## EXERCISE OBJECTIVE
If a line below contains the string "SILC", return that line.

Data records
Content starts

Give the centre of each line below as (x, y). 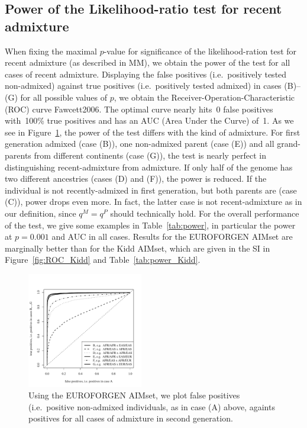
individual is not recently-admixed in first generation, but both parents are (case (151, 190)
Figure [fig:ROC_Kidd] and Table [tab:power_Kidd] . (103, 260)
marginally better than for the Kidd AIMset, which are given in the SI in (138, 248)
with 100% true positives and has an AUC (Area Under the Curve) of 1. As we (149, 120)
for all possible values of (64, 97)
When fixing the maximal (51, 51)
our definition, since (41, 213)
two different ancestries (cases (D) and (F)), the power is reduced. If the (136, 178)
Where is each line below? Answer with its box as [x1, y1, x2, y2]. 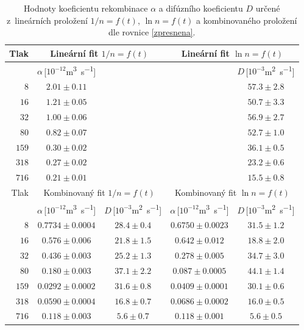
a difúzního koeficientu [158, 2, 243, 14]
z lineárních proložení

Content ends
Content starts

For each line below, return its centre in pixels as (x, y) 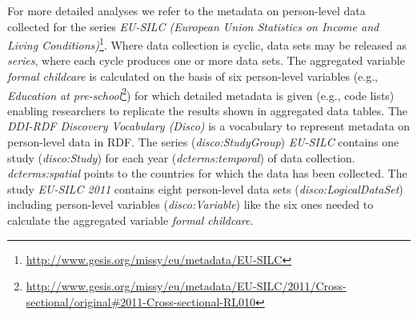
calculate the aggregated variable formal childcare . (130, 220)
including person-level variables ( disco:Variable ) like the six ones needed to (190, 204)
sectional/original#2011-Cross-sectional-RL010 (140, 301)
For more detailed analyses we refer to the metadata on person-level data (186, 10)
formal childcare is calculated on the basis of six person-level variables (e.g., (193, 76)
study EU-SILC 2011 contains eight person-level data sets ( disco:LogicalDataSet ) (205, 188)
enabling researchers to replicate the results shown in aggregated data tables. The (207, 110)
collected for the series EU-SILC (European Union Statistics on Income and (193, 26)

Content ends
Content starts

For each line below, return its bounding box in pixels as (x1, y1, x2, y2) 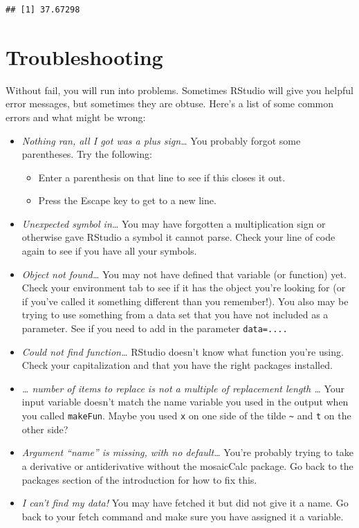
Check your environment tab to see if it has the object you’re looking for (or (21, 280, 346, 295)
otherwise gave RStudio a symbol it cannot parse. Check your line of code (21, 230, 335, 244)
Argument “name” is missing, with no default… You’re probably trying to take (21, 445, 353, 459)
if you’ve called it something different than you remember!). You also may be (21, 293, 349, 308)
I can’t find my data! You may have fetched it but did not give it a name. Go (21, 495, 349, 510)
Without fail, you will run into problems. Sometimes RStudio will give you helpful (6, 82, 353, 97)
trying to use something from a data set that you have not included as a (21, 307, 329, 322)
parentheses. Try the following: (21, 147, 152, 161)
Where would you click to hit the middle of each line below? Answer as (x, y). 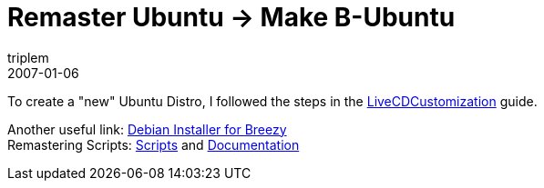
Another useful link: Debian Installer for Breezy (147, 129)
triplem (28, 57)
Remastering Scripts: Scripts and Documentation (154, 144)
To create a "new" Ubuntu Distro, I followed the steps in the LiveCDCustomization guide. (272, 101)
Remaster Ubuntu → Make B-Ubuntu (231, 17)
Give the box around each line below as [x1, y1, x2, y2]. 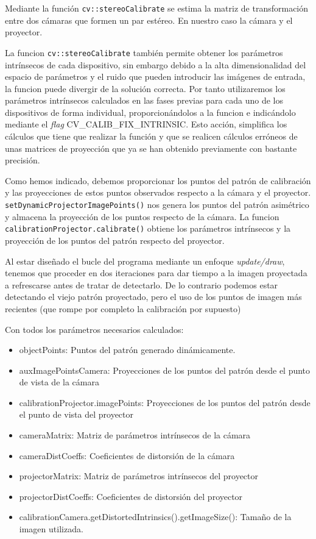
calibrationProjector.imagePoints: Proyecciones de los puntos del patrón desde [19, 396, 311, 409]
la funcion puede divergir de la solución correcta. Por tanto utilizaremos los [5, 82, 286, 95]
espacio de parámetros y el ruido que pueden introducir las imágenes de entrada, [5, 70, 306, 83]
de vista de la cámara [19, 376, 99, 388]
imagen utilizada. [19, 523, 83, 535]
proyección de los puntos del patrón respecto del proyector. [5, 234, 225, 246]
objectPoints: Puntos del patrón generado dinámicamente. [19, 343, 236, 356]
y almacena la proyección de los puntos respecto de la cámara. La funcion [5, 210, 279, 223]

Content ends

## WRITTEN ANSWER
study EU-SILC 2011 contains eight person-level data sets ( disco:LogicalDataSet ) (205, 188)
collected for the series EU-SILC (European Union Statistics on Income and (193, 26)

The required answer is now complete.